Single by Guster

from the album Ganging Up on the Sun
- Released: 2007
- Genre: Indie rock
- Length: 4:34 (album version) 4:12 (video version) 3:52 (single version)
- Label: Reprise
- Songwriters: Adam Gardner, Ryan Miller, Joe Pisapia and Brian Rosenworcel
- Producers: Joe Pisapia, Jason Lehning

Guster singles chronology
| "One Man Wrecking Machine" (2006) | "Satellite" (2007) | "Do You Love Me" (2010) |

= Satellite (Guster song) =

Satellite is the second single from Guster's 2006 album Ganging Up on the Sun.

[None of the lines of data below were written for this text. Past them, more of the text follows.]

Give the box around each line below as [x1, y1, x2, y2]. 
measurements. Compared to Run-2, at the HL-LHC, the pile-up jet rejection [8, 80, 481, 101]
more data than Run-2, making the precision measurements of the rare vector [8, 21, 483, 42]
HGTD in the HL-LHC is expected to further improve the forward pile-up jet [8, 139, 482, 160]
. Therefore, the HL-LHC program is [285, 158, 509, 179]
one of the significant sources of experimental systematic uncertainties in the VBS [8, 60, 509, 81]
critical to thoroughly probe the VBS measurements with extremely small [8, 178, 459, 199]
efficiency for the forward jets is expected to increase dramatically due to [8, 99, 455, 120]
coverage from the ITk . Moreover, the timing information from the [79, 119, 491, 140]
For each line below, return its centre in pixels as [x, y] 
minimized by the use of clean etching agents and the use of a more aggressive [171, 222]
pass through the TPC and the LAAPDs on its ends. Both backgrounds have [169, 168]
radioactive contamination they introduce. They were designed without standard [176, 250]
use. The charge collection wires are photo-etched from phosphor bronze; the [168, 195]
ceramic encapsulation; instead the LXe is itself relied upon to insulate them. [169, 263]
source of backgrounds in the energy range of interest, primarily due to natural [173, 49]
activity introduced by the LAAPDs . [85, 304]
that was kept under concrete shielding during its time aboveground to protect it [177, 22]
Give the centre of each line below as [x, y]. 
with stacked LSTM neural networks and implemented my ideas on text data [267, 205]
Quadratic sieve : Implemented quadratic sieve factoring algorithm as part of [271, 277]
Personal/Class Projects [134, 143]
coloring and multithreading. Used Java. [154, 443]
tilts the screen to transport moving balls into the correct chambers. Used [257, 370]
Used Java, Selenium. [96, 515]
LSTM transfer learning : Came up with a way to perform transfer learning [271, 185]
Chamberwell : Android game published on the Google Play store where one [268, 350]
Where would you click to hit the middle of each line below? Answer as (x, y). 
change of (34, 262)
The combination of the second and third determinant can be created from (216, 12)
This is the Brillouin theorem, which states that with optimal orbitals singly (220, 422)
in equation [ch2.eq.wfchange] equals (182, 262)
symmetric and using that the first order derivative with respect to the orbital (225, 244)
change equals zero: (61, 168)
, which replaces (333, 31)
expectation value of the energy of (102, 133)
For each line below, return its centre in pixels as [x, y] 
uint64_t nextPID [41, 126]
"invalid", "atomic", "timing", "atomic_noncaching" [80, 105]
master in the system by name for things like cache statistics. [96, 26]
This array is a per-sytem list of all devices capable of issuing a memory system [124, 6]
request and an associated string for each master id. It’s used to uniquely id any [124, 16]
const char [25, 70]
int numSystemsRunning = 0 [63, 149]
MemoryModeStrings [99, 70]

The song received support from U.S. alternative rock radio, but failed to chart on the Modern Rock Tracks chart. There was also a Satellite EP released April 10, 2007. The song is also featured in the 2007 film Martian Child. The stop motion video for the song, directed by Adam Bizanski, was released on February 2, 2007.

The single would go on to earn the band its first gold record in 2018.

==Charts==

| Chart (2006–07) | Peak position |
|---|---|
| US Adult Alternative Airplay (Billboard) | 5 |

==Certifications==

Certifications for "Satellite"
| Region | Certification | Certified units/sales |
| United States (RIAA) | Gold | 500,000^{‡} |
^{^} Shipments figures based on certification alone.